Out-Sample normalization problem

Jack on 3 Apr 2014
Commented: Greg Heath on 11 Apr 2014
Hi. I’m working on a binary classification system that I have 21 financial ratios and variables for inputs and my output is one of financial criteria that could be 0 or 1. Before insert data to my classification model (MLP, SVM or ELM) I normalize data (max/min mapping or whitening). My financial ratios are from companies’ statements so we have various size of companies in our data.
Otherwise I'm using 5-fold cross validation for designing my model. After design the model now I want use it by new data so I must normalize these data. I find that for Max-Min mapping I must use Maximum and Minimum of designing phase data-set and for whitening I must use mean and variance of it.

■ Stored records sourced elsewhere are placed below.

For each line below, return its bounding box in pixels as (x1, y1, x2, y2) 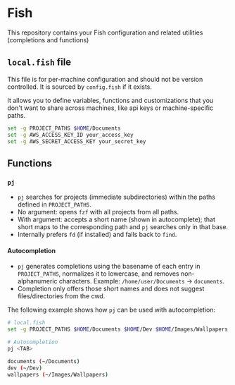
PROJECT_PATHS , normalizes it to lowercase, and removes (17, 269, 179, 278)
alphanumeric (17, 277, 58, 286)
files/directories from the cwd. (17, 292, 106, 300)
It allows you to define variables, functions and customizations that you (7, 96, 214, 104)
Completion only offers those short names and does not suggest (17, 284, 205, 293)
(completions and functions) (7, 35, 89, 44)
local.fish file (7, 56, 72, 68)
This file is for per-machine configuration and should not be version (7, 75, 203, 83)
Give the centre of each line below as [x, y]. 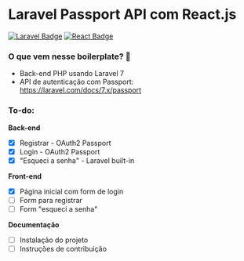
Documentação [34, 224]
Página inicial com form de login [71, 191]
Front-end [25, 176]
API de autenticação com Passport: [76, 82]
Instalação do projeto [54, 240]
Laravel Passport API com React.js [122, 14]
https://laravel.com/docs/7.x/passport [80, 90]
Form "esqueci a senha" [58, 208]
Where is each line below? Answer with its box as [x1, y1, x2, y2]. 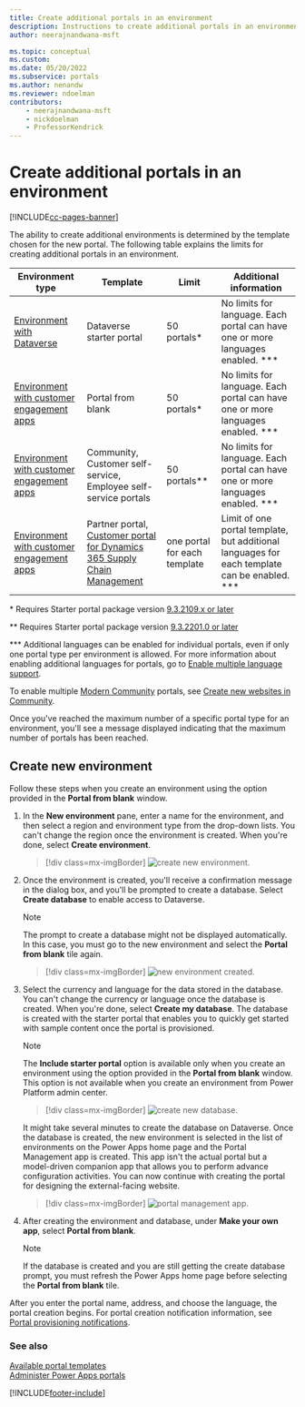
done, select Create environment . [22, 839, 152, 850]
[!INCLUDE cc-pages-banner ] [9, 211, 119, 223]
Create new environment [9, 759, 152, 774]
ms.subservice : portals [9, 72, 100, 82]
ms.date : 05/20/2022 [9, 64, 88, 73]
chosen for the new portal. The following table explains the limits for [9, 239, 264, 250]
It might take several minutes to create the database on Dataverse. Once [22, 1122, 293, 1133]
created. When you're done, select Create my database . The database [22, 1003, 289, 1014]
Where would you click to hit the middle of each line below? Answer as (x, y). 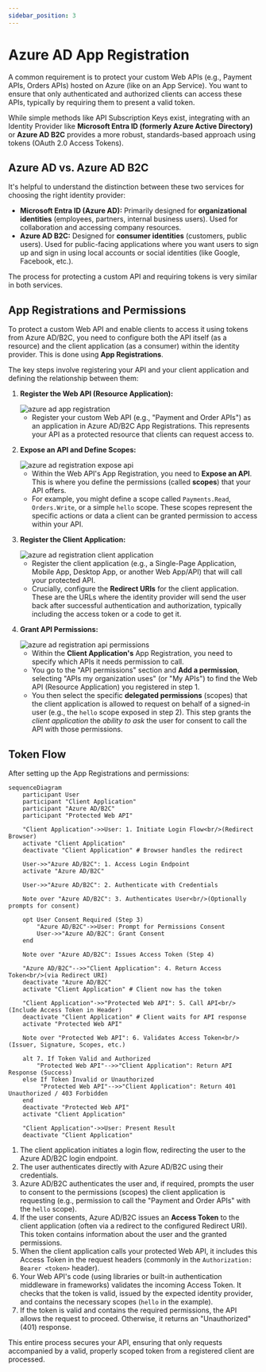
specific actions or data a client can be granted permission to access (145, 516)
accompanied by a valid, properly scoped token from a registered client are (131, 1351)
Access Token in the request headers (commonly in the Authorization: (136, 1260)
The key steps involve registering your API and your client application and (129, 370)
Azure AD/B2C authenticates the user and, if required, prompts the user (137, 1183)
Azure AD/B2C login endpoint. (69, 1158)
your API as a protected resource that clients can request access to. (143, 434)
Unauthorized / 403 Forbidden (58, 1093)
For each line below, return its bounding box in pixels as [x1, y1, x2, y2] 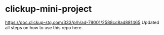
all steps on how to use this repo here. [5, 24, 83, 30]
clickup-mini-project [5, 3, 92, 15]
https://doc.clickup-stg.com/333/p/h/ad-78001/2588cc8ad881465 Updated [5, 19, 160, 25]
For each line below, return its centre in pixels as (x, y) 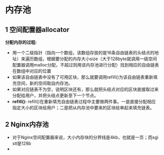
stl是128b (22, 143)
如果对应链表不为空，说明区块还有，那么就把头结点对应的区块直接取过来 (85, 89)
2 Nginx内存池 (27, 124)
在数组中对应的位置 (32, 71)
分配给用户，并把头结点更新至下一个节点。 (55, 95)
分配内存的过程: (21, 42)
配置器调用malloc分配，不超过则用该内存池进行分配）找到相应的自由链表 (86, 65)
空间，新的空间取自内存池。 (44, 83)
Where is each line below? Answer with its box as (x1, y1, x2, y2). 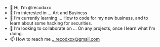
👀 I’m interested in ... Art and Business (9, 10, 87, 16)
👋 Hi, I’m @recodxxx (9, 5, 51, 10)
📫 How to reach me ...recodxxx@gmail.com (9, 36, 100, 42)
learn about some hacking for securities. (9, 20, 92, 26)
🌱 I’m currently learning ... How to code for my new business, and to (9, 15, 148, 21)
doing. (9, 31, 23, 36)
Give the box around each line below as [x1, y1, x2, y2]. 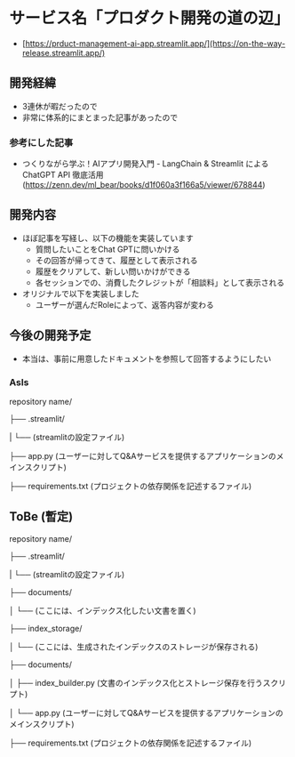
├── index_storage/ [9, 623, 83, 633]
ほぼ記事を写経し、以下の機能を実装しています [21, 232, 194, 243]
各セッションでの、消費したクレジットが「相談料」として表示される [35, 277, 285, 287]
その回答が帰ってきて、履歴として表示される [35, 254, 198, 265]
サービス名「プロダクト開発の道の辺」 [9, 8, 291, 28]
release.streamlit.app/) [21, 47, 106, 58]
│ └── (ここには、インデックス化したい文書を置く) [9, 605, 197, 616]
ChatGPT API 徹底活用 [21, 170, 104, 181]
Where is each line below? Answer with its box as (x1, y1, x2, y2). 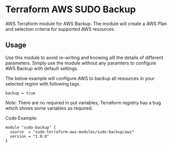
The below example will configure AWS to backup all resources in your (5, 75, 155, 81)
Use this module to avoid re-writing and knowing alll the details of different (5, 54, 163, 60)
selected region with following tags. (5, 80, 81, 87)
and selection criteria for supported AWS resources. (5, 26, 116, 32)
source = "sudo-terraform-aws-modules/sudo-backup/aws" (10, 129, 135, 134)
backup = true (5, 91, 36, 96)
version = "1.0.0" (10, 134, 50, 139)
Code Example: (5, 115, 37, 121)

Suppose that in x-min/max-min, my new data set has a feature sample that x of it is lower than previous minimum so now this normalized feature (for that specific sample) is negative. This is not a problem? Is the output (1 or 0) true for this specific sample? Besides this in whittling method we can have same problem.

Greg Heath
Greg Heath on 3 Apr 2014
Edited: Greg Heath on 3 Apr 2014
Regardless of what you use in the model, I always standardize pre-modelling using zscore or mapstd to identify outliers for removal or modification.
Warning: Each dimension should be normalized separately.
P.S. If you use neural nets the default is mapminmax to [-1,1] and the hidden layer transfer functions are the odd function tanh.
Image Analyst on 7 Apr 2014
Thank you again Greg.
I don’t use k-means clustering after employ other outlier detection techniques. Outlier detection using k-means clustering is an option for outlier detection in my system besides your proposed technique. So I can choose any of these two techniques. With regard to the above discussion, what is your idea about k-means clustering?
You mentioned that I can use ‘(x-meanx)/std > threshold of your choice ‘so your proposed technique does not consider all inputs (in my case: 21 variables) simultaneously and I can analyze one feature with it at a time. Is this true?
Greg Heath
Greg Heath on 11 Apr 2014
No. You consider all at once using matrix coding. I consider a 21 dimensional vector an outlier if one or more components is an outlier.
All MATLAB code is matrix based. So if you find one or more outlying components in a column of an input or target matrix, either modify or delete the column. Any target column corresponding to a deleted input must also be deleted and vice versa.